Tutto questo mi ha portato a scrivere il seguente articolo intervistando alcune donne, su vari livelli della loro carriera accademica nella scienza, che ammiro. Anche se la maggior parte di loro ha preferito l’anonimato, una in particolare mi ha permesso di usare il suo nome:
La dott.ssa Cristina Paulino, dal 2017 group leader nell’universita di Groningen (Paesi Bassi), si occupa principalmente di proteine di membrana - importantissimi target farmacologici - e di risolvere la loro struttura tramite crio-elettromicroscopia. Vincitrice del premio della Società di Biochimica e Biologia Molecolare dei Paesi Bassi del 2020, che riconosce il lavoro e il talento di giovani biochimici e biologi molecolari che lavorano nel Paese, è non solo un esempio di successo, ma anche una donna molto attiva su tematiche di uguaglianza di genere.

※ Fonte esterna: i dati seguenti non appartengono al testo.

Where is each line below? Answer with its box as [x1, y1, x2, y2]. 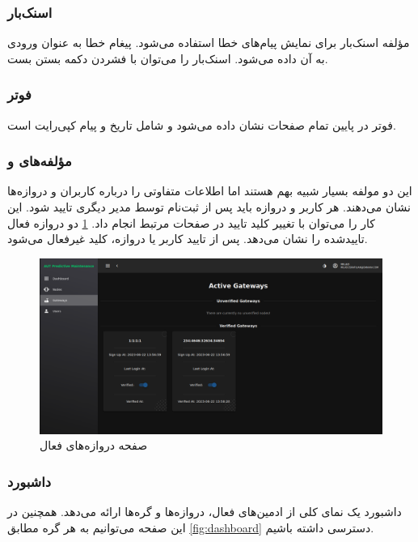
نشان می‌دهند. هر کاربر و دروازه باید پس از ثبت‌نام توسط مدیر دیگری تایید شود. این [7, 198, 411, 216]
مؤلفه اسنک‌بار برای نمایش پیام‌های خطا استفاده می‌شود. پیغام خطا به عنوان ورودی [7, 34, 410, 51]
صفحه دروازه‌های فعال [40, 437, 148, 454]
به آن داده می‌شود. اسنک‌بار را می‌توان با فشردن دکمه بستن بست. [7, 49, 328, 66]
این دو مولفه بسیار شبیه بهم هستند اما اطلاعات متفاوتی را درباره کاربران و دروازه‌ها [7, 182, 412, 199]
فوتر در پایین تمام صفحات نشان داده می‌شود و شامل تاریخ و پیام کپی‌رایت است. [7, 116, 396, 133]
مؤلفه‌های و [7, 151, 72, 171]
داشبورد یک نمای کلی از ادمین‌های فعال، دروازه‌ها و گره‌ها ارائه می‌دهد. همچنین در [7, 503, 402, 520]
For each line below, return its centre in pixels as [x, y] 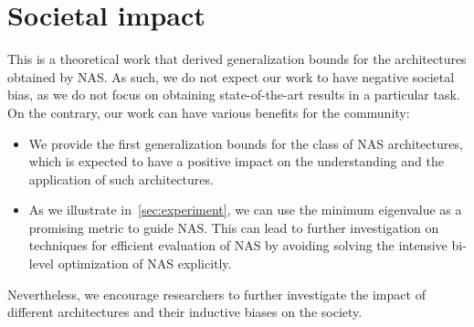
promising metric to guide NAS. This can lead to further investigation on [234, 227]
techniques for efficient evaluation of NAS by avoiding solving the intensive [238, 245]
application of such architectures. [121, 179]
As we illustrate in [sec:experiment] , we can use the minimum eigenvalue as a [245, 210]
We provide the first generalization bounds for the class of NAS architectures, [246, 143]
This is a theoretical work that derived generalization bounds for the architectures [237, 59]
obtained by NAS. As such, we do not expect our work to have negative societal [231, 76]
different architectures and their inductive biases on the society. [185, 312]
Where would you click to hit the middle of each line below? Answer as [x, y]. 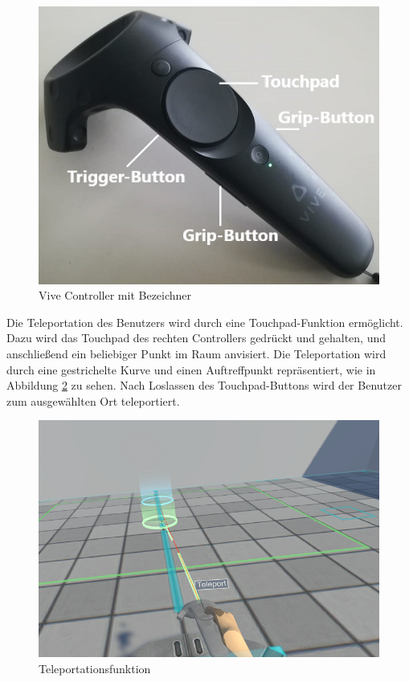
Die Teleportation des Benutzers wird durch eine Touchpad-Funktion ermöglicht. [205, 322]
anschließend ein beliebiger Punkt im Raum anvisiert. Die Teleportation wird [196, 353]
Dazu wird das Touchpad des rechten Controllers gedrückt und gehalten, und [196, 338]
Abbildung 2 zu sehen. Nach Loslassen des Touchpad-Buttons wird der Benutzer [204, 385]
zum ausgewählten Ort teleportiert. [93, 400]
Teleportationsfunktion [95, 668]
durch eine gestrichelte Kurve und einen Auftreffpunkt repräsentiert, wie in [191, 369]
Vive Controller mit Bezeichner [115, 295]
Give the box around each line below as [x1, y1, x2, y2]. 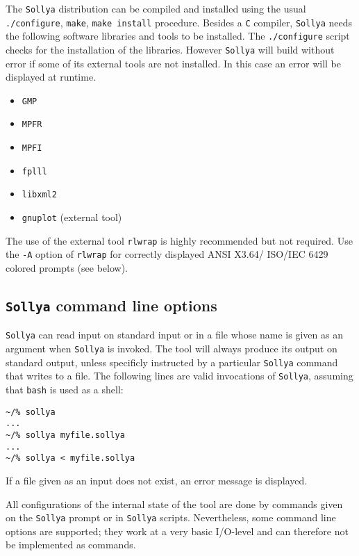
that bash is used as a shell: [6, 382, 124, 397]
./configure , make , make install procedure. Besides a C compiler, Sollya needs [6, 15, 353, 29]
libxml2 [22, 190, 57, 200]
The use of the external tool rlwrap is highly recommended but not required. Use [6, 233, 353, 247]
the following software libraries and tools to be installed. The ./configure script [6, 28, 350, 43]
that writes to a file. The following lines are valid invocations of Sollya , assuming [6, 368, 353, 383]
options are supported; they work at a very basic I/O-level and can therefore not [6, 523, 349, 538]
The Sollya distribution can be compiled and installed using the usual [6, 1, 306, 15]
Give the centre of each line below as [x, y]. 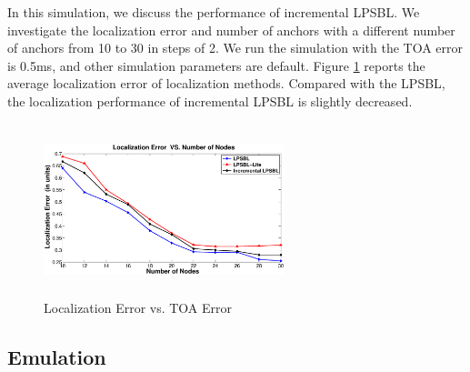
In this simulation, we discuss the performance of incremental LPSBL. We [214, 12]
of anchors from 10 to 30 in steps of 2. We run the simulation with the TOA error [235, 48]
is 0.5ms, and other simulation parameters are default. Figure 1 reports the [216, 65]
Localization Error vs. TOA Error [138, 308]
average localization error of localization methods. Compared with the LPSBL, [226, 83]
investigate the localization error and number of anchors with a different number [231, 30]
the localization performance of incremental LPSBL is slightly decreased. [210, 101]
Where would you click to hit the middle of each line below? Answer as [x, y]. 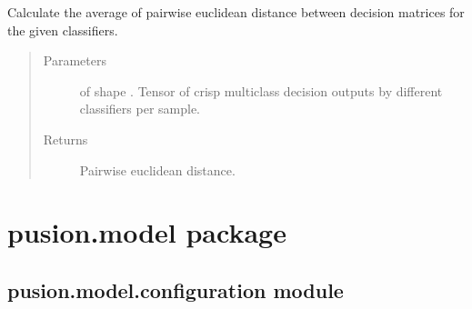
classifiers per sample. [140, 109]
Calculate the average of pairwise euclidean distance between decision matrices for [236, 12]
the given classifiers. [63, 30]
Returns [65, 139]
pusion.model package [147, 232]
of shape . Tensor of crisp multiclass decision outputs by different [261, 90]
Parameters [75, 60]
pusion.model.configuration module [176, 289]
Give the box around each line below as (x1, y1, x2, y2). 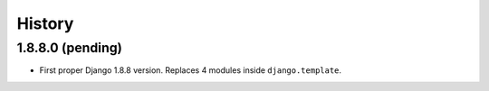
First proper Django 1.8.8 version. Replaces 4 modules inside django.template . (39, 65, 342, 76)
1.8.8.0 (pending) (16, 40, 122, 56)
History (16, 14, 74, 33)
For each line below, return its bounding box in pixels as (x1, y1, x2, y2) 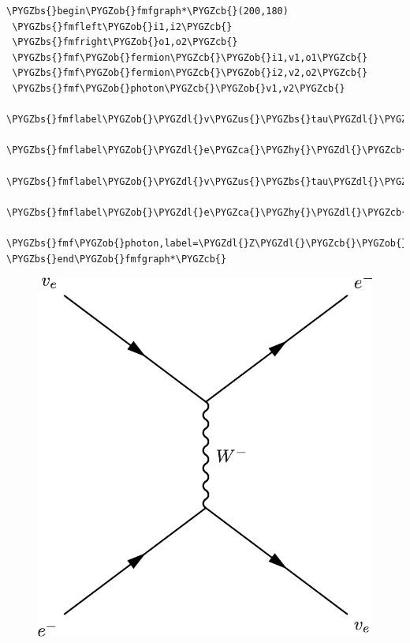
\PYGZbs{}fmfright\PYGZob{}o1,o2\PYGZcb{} (12, 36, 238, 48)
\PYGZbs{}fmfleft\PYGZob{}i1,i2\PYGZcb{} (12, 21, 233, 32)
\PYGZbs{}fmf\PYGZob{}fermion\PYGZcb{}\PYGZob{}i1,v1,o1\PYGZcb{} (12, 51, 368, 63)
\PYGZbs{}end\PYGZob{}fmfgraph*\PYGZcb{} (6, 253, 227, 265)
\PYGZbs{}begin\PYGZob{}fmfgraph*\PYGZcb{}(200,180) (6, 6, 289, 17)
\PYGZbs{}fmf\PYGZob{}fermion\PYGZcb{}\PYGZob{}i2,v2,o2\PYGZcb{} (12, 67, 368, 79)
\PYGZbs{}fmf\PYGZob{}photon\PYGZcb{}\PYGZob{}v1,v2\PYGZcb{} (12, 82, 345, 94)

Ho contattato la dott.ssa Paulino non sperando una risposta, vista la sua posizione di rilievo e i suoi tanti impegni, ma sono stato davvero contento che abbia potuto trovare il tempo per rispondermi.
Dott.ssa Paulino <<Ciao Jonathan come sai sono molto attiva su questo tema. E certamente ho subito tutti i livelli di disuguaglianza su me stessa. Penso che ciò che le persone ancora non riescono a comprendere è che la gran maggioranza sono state cose davvero molto piccole per le quali le persone probabilmente potrebbero discutere sulla loro importanza. Ma chi non ha sperimentato queste cose non riesce a comprendere è che la somma di piccole cose ha un impatto enorme. È come il peso di mille piume.>>
Secondo la Dott.ssa Paulino la consapevolezza e l’accettazione del problema da parte degli uomini, che non hanno sperimentato la disuguaglianza di genere in prima persona, sono il nodo cruciale.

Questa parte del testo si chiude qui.